The term "hang" refers to a failure to process. Processes may hang for a variety of reasons that have nothing to do with GT.M. However, hanging GT.M processes may indicate that a database has become inaccessible. When you suspect a hang, first determine the extent of the problem.
Your tools include:
Knowledge of the application and how it is used
Communication with users
The ps command and other UNIX system utilities
WHEN MANY PROCESSES ON A SYSTEM ARE HANGING, determine if the hangs are confined to a particular application. If all applications are affected or if processes not using GT.M databases are affected, the problem is not a database-specific problem, but something more general, such as a UNIX problem. Refer to section H6.
WHEN ONLY ONE PROCESS IS HANGING, find out whether that process is the only one using a particular GT.M application. If it is the only process, start some appropriate second process and determine whether the second process is also affected.
IF A PROCESS HANGS WHILE OTHER PROCESSES ACCESSING THE SAME DATABASE CONTINUE TO PROCESS, the problem is not a database problem. Refer to section H2 and then to section H8.
WHEN ONLY GT.M PROCESSES RUNNING A PARTICULAR APPLICATION HANG,the problem may be a database problem. Refer to section H2.
Is the system "hung?" If so, consider the following additional questions:
Does LKE work? If not, then a database has problems (see below).
Are there locks owned by a nonexistent process? Can they be cleared? What were the circumstances of a process leaving locks?
Are there locks which are not changing? What is the state of the owning process(es)? If not all processes are hung, can the stalled process(es) be MUPIP STOPped?

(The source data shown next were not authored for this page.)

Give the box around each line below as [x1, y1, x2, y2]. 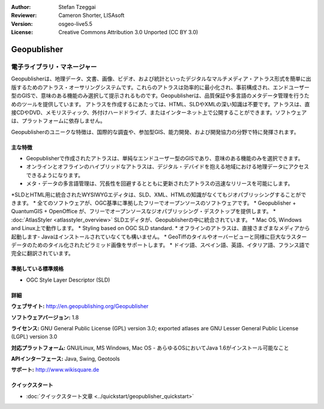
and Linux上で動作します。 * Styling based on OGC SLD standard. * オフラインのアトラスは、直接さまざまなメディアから [11, 225, 310, 232]
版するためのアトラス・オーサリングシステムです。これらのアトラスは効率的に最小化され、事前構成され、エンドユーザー [11, 83, 310, 91]
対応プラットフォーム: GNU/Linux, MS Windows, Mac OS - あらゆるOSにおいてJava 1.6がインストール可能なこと [11, 344, 289, 351]
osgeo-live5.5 [58, 20, 92, 27]
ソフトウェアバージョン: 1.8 [11, 314, 79, 321]
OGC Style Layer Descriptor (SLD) [26, 276, 110, 283]
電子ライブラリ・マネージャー [11, 62, 97, 71]
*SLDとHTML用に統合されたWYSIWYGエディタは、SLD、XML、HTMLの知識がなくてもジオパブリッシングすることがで [11, 191, 307, 198]
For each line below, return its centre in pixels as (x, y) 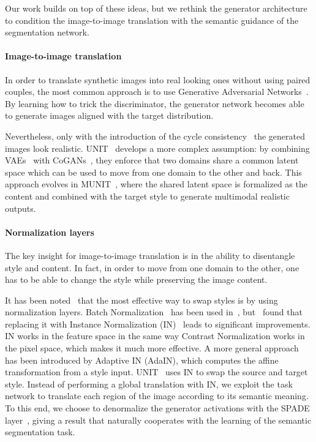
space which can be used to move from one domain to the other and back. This (153, 172)
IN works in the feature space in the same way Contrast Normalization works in (155, 336)
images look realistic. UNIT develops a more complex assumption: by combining (157, 148)
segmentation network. (47, 32)
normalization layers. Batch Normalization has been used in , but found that (154, 312)
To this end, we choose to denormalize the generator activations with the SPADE (157, 408)
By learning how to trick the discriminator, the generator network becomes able (155, 103)
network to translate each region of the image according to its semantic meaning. (157, 396)
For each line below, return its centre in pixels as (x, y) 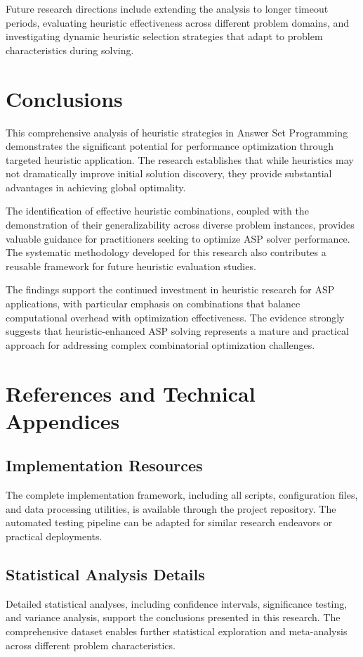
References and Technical (131, 393)
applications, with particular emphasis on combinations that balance (153, 304)
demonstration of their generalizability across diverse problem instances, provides (180, 225)
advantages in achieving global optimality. (96, 187)
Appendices (63, 420)
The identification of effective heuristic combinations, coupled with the (157, 211)
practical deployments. (54, 536)
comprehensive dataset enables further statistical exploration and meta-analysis (177, 631)
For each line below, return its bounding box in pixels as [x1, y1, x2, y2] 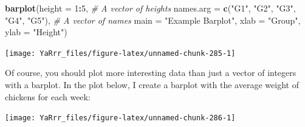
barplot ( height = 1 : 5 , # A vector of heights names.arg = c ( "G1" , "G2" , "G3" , [5, 2, 296, 14]
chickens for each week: [5, 90, 91, 103]
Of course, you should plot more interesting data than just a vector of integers [5, 66, 296, 79]
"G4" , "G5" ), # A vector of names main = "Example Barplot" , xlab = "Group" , [5, 13, 301, 26]
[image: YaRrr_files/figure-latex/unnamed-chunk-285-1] [5, 49, 236, 58]
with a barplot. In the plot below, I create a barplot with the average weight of [5, 78, 299, 91]
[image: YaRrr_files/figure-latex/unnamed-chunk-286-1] [5, 114, 236, 123]
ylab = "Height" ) [5, 26, 67, 38]
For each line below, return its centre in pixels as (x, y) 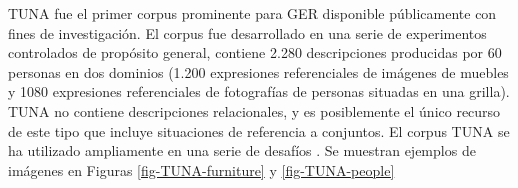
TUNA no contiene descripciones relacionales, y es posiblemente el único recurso (254, 110)
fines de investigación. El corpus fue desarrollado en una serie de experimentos (247, 32)
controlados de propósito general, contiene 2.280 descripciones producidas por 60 (255, 52)
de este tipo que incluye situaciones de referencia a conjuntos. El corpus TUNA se (259, 130)
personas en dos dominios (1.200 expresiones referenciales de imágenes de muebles (258, 71)
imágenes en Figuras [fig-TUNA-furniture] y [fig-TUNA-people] (201, 169)
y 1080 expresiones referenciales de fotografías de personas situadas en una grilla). (259, 91)
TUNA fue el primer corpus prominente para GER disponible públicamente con (252, 13)
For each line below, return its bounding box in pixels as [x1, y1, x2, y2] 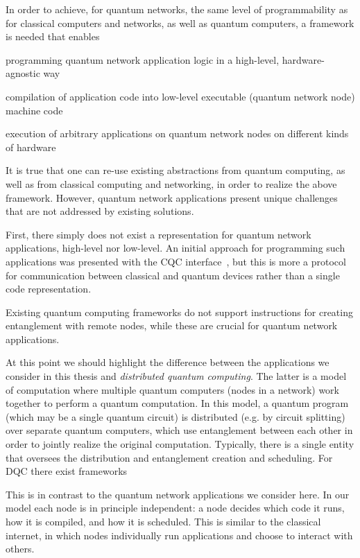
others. [6, 541, 35, 556]
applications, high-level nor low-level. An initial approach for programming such [6, 241, 345, 255]
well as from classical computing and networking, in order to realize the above [6, 176, 337, 191]
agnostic [6, 66, 40, 80]
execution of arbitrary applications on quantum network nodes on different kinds [6, 126, 349, 141]
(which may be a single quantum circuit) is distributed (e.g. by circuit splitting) [6, 409, 345, 424]
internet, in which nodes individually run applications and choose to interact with [6, 528, 353, 542]
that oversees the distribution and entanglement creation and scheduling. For [6, 450, 333, 464]
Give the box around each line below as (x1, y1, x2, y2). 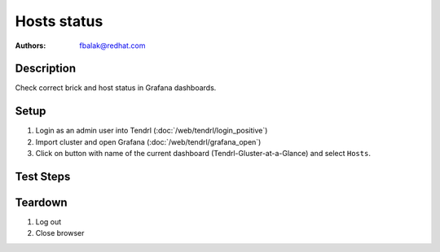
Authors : (15, 41, 46, 50)
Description (15, 62, 77, 76)
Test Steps (15, 169, 71, 183)
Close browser (35, 228, 85, 238)
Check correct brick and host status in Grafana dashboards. (15, 83, 217, 93)
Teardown (15, 195, 68, 209)
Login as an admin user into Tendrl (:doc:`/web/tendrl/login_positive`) (35, 126, 268, 136)
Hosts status (15, 12, 103, 30)
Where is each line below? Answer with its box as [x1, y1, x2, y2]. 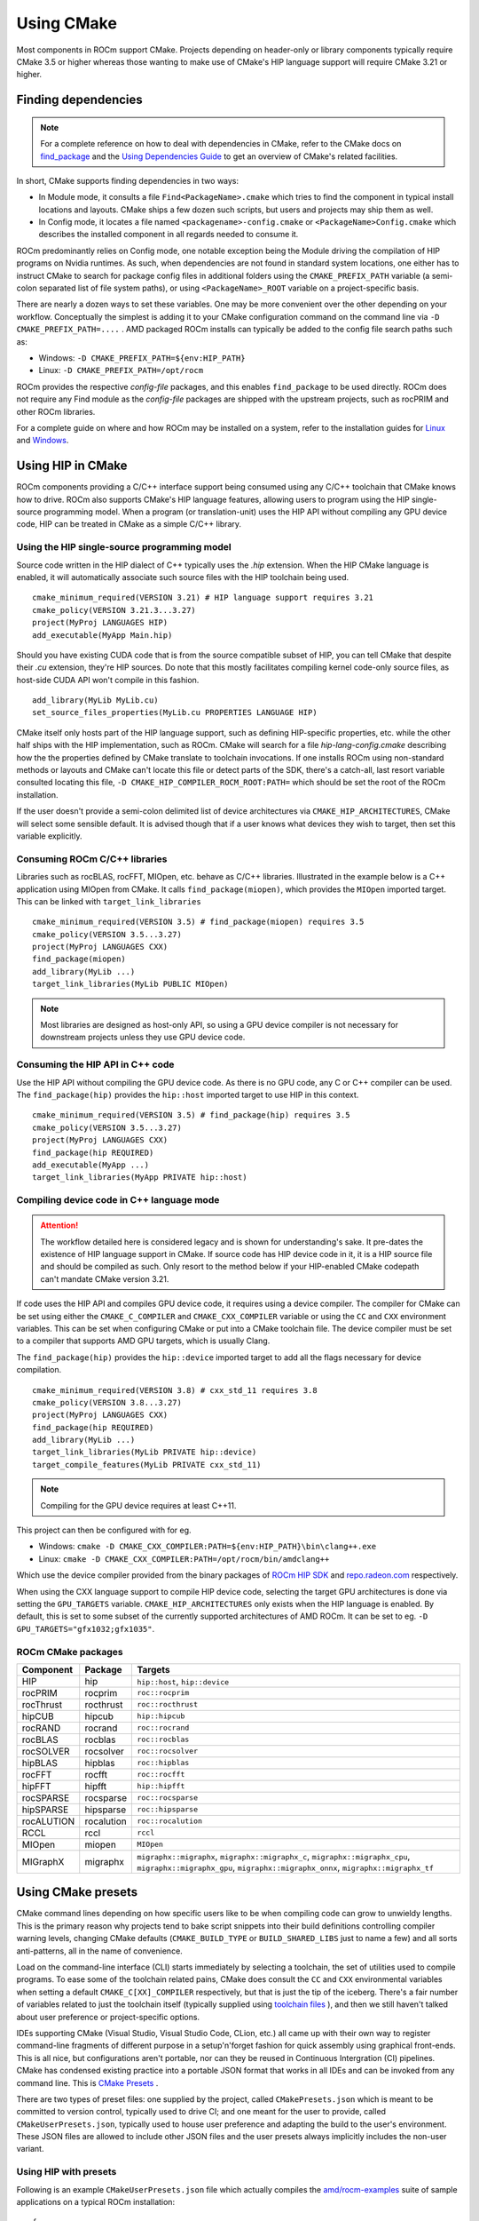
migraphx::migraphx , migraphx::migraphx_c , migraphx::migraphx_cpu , [137, 1850, 411, 1862]
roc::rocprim [137, 1688, 190, 1698]
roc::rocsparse [137, 1793, 199, 1803]
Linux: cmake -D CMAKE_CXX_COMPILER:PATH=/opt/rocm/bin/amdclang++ [38, 1553, 330, 1564]
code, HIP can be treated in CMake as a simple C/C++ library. [16, 519, 242, 529]
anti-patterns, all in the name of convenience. [16, 1946, 184, 1956]
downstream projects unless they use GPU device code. [40, 1031, 246, 1043]
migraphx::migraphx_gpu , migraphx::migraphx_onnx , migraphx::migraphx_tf [137, 1861, 434, 1874]
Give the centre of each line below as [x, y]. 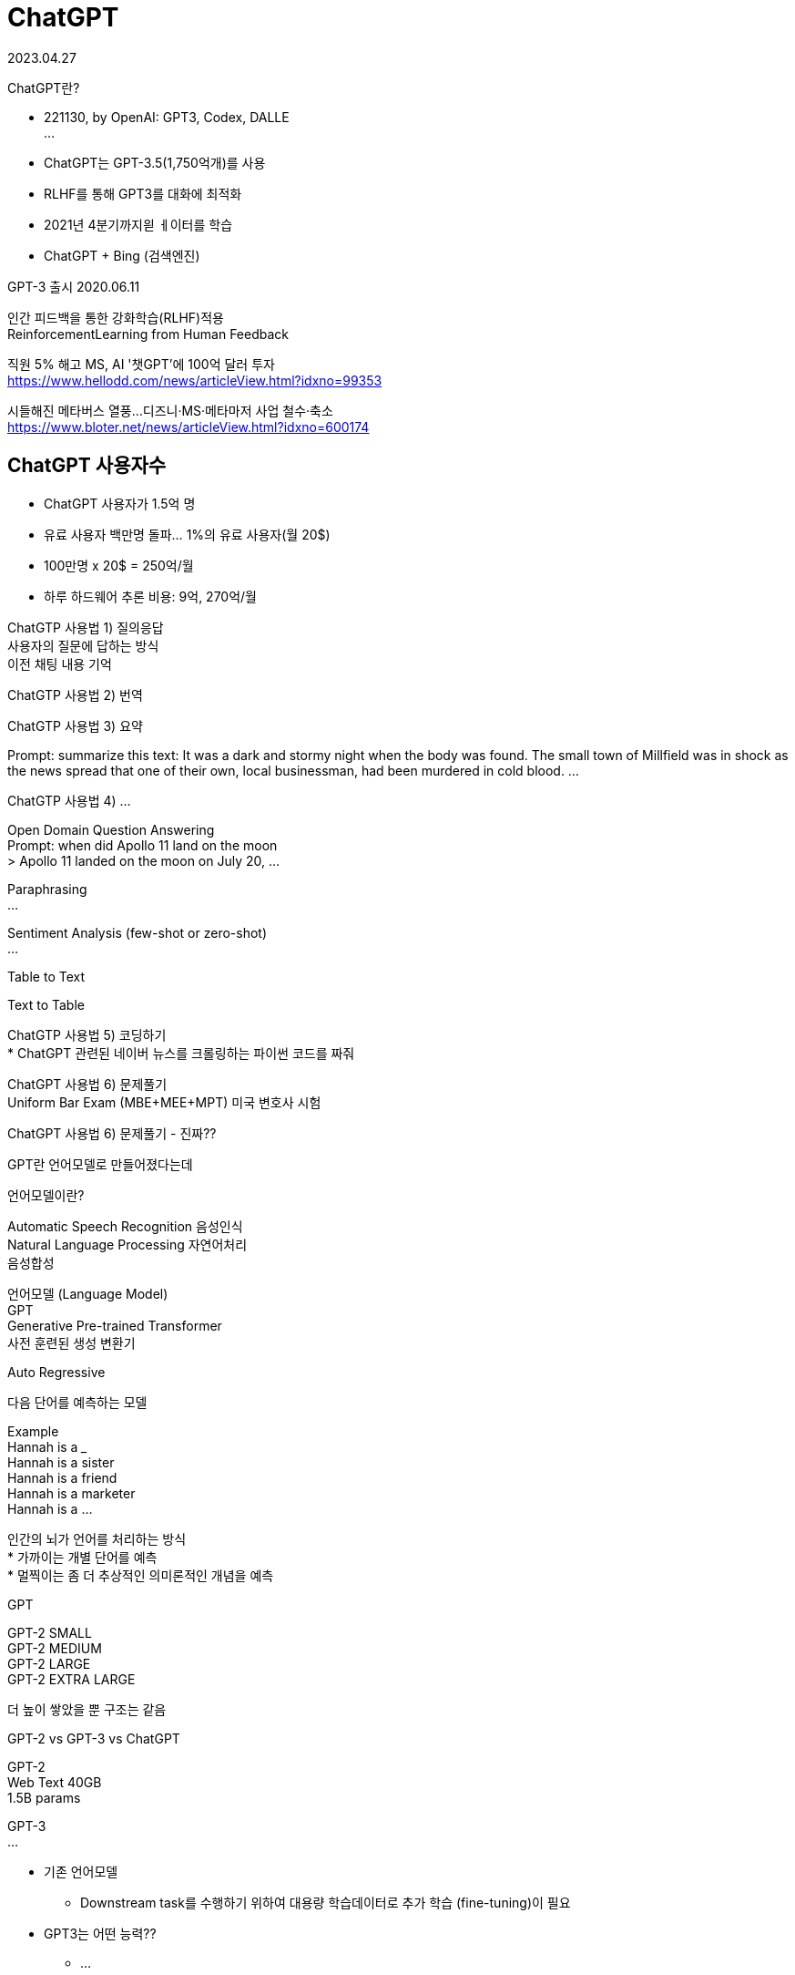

Does some region have a "persistent" owner of the critical section (crit)? Which one(s)?
If there is a crit owner, what is its state? If it is a nonexistent process can it be -REMOVED?
Does a CRIT -INIT -RESET free the section or just change who owns it?
If CRIT -INIT -RESET doesn't free the problem, the cache is damaged.
The following is another way of testing the cache: If CRIT is cleared and DSE BUFFER hangs, the cache is not working. Use MUPIP STOP and/or CRIT -INIT -RESET to get everyone out of the segment, then use DSE WCINIT. After a WCINIT, make sure that you can successfully exit from DSE. Use MUPIP INTEG (-FAST) to check for damage which can be induced by WCINIT.